• Exercise aim:
Copy each line below as written, but skip the pictures.

··· Exercise inputs

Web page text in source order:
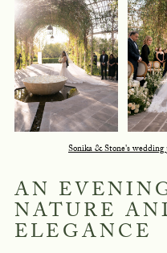
Sonika & Stone's
AN
NATURE
ELEGANCE
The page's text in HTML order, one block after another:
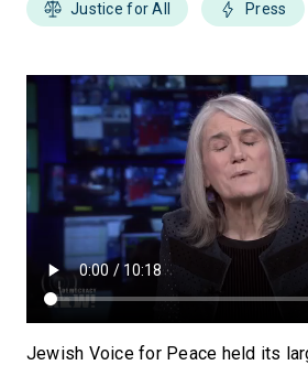
Justice for All Press
Jewish Voice for Peace held its
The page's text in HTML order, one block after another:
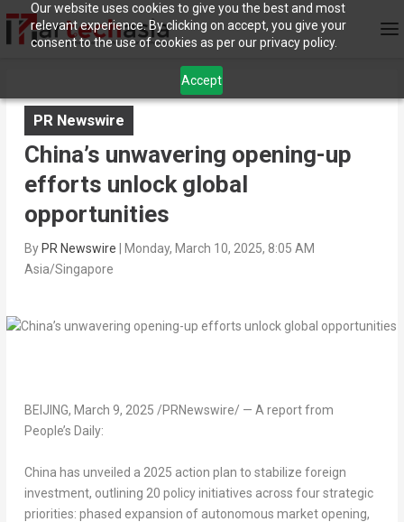
Our website uses cookies to give you the best and most
relevant experience. By clicking on accept, you give your
consent to the use of cookies as per our privacy policy.
Accept
PR Newswire
China’s unwavering opening-up
efforts unlock global
opportunities
By PR Newswire
Monday, March 10, 2025, 8:05 AM
Asia/Singapore
BEIJING, March 9, 2025 /PRNewswire/ — A report from
People’s Daily:
China has unveiled a 2025 action plan to stabilize foreign
investment, outlining 20 policy initiatives across four strategic
priorities: phased expansion of autonomous market opening,
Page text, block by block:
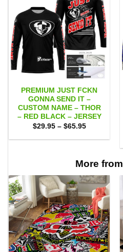
PREMIUM JUST FCKN
GONNA SEND IT –
CUSTOM NAME – THOR
– RED BLACK – JERSEY
$29.95 – $65.95Price
$29.95
More from
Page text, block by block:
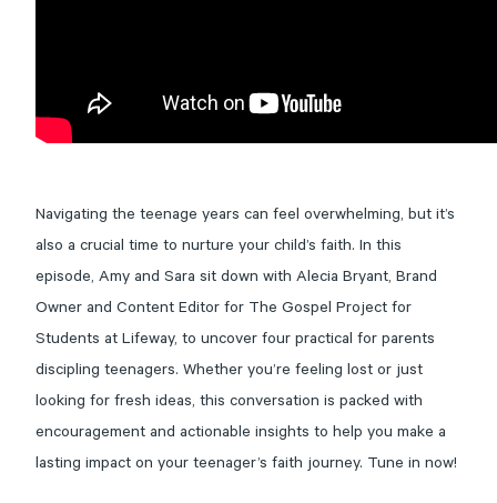
Navigating the teenage years can feel overwhelming, but it’s
also a crucial time to nurture your child’s faith. In this
episode, Amy and Sara sit down with Alecia Bryant, Brand
Owner and Content Editor for The Gospel Project for
Students at Lifeway, to uncover four practical for parents
discipling teenagers. Whether you’re feeling lost or just
looking for fresh ideas, this conversation is packed with
encouragement and actionable insights to help you make a
lasting impact on your teenager’s faith journey. Tune in now!
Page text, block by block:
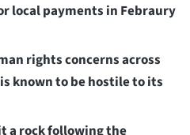
local payments in Febraury
rights concerns across
known to be hostile to its
a rock following the
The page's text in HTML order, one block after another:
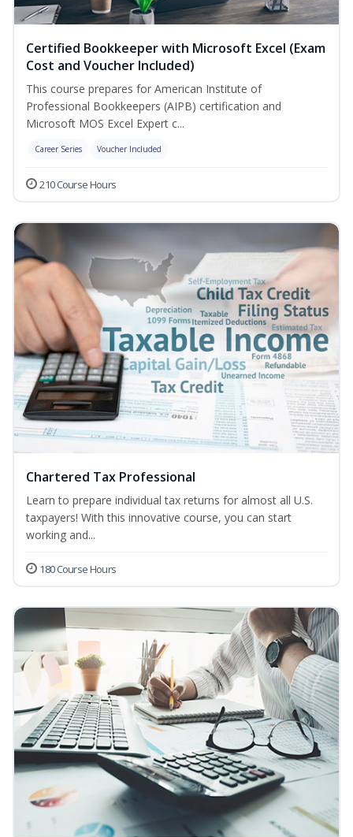
Certified Bookkeeper with Microsoft Excel (Exam
Cost and Voucher Included)
This course prepares for American Institute of
Professional Bookkeepers (AIPB) certification and
Microsoft MOS Excel Expert c...
Career Series Voucher Included
210 Course Hours
Chartered Tax Professional
Learn to prepare individual tax returns for almost all U.S.
taxpayers! With this innovative course, you can start
working and...
180 Course Hours
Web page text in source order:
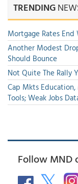
TRENDING
Mortgage Rates
Another Modest
Should Bounce
Not Quite The Rally
Cap Mkts
Tools; Weak Jobs
Follow MND
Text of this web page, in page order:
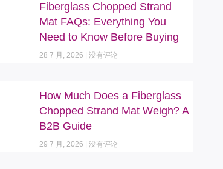
Fiberglass Chopped Strand
Mat FAQs: Everything You
Need to Know Before Buying
28 7 月, 2026 没有评论
How Much Does a Fiberglass
Chopped Strand Mat Weigh? A
B2B Guide
29 7 月, 2026 没有评论
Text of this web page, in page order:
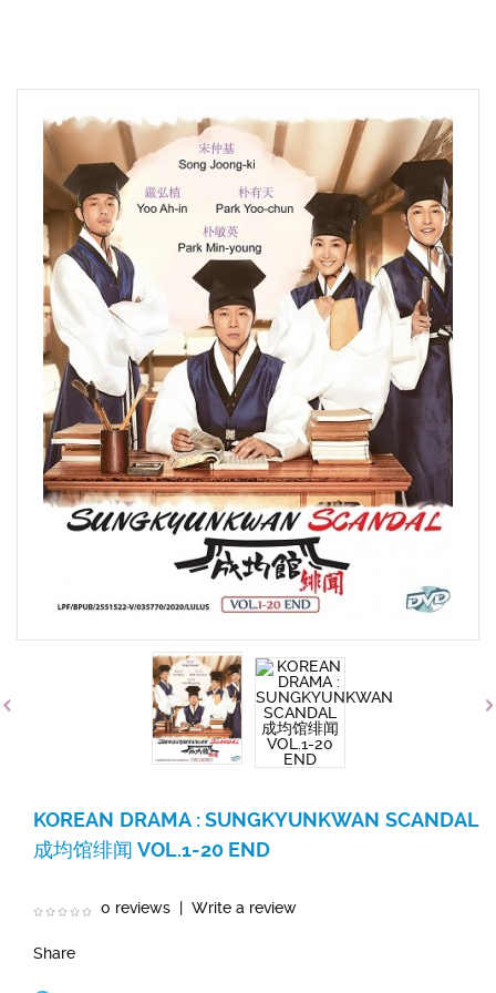
KOREAN DRAMA : SUNGKYUNKWAN SCANDAL
成均馆绯闻 VOL.1-20 END
0 reviews | Write a review
Share
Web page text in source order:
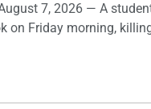
7, 2026 — A
on Friday morning,
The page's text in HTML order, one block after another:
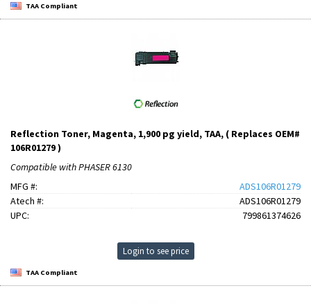
TAA Compliant
Reflection Toner, Magenta, 1,900 pg yield, TAA, ( Replaces OEM#
106R01279 )
Compatible with PHASER 6130
MFG #:
ADS106R01279
Atech #:
ADS106R01279
UPC:
799861374626
Login to see price
TAA Compliant
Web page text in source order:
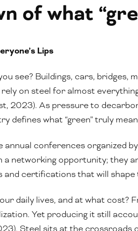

······

• Final answer:
Web page text in source order:
Sonika & Stone's
AN
NATURE
ELEGANCE
The page's text in HTML order, one block after another:
Justice for All Press
Jewish Voice for Peace held its
The page's text in HTML order, one block after another:
Our website uses cookies to give you the best and most
relevant experience. By clicking on accept, you give your
consent to the use of cookies as per our privacy policy.
Accept
PR Newswire
China’s unwavering opening-up
efforts unlock global
opportunities
By PR Newswire
Monday, March 10, 2025, 8:05 AM
Asia/Singapore
BEIJING, March 9, 2025 /PRNewswire/ — A report from
People’s Daily:
China has unveiled a 2025 action plan to stabilize foreign
investment, outlining 20 policy initiatives across four strategic
priorities: phased expansion of autonomous market opening,
Page text, block by block:
PREMIUM JUST FCKN
GONNA SEND IT –
CUSTOM NAME – THOR
– RED BLACK – JERSEY
$29.95 – $65.95Price
$29.95
More from
Page text, block by block:
Navigating the teenage years can feel overwhelming, but it’s
also a crucial time to nurture your child’s faith. In this
episode, Amy and Sara sit down with Alecia Bryant, Brand
Owner and Content Editor for The Gospel Project for
Students at Lifeway, to uncover four practical for parents
discipling teenagers. Whether you’re feeling lost or just
looking for fresh ideas, this conversation is packed with
encouragement and actionable insights to help you make a
lasting impact on your teenager’s faith journey. Tune in now!
Page text, block by block:
local payments in Febraury
rights concerns across
known to be hostile to its
a rock following the
The page's text in HTML order, one block after another:
Certified Bookkeeper with Microsoft Excel (Exam
Cost and Voucher Included)
This course prepares for American Institute of
Professional Bookkeepers (AIPB) certification and
Microsoft MOS Excel Expert c...
Career Series Voucher Included
210 Course Hours
Chartered Tax Professional
Learn to prepare individual tax returns for almost all U.S.
taxpayers! With this innovative course, you can start
working and...
180 Course Hours
Web page text in source order:
TRENDING
Mortgage Rates
Another Modest
Should Bounce
Not Quite The Rally
Cap Mkts
Tools; Weak Jobs
Follow MND
Text of this web page, in page order:
Fiberglass Chopped Strand
Mat FAQs: Everything You
Need to Know Before Buying
28 7 月, 2026 没有评论
How Much Does a Fiberglass
Chopped Strand Mat Weigh? A
B2B Guide
29 7 月, 2026 没有评论
Text of this web page, in page order:
KOREAN DRAMA : SUNGKYUNKWAN SCANDAL
成均馆绯闻 VOL.1-20 END
0 reviews | Write a review
Share
Web page text in source order:
7, 2026 — A
on Friday morning,
The page's text in HTML order, one block after another:
TAA Compliant
Reflection Toner, Magenta, 1,900 pg yield, TAA, ( Replaces OEM#
106R01279 )
Compatible with PHASER 6130
MFG #:
ADS106R01279
Atech #:
ADS106R01279
UPC:
799861374626
Login to see price
TAA Compliant
Web page text in source order:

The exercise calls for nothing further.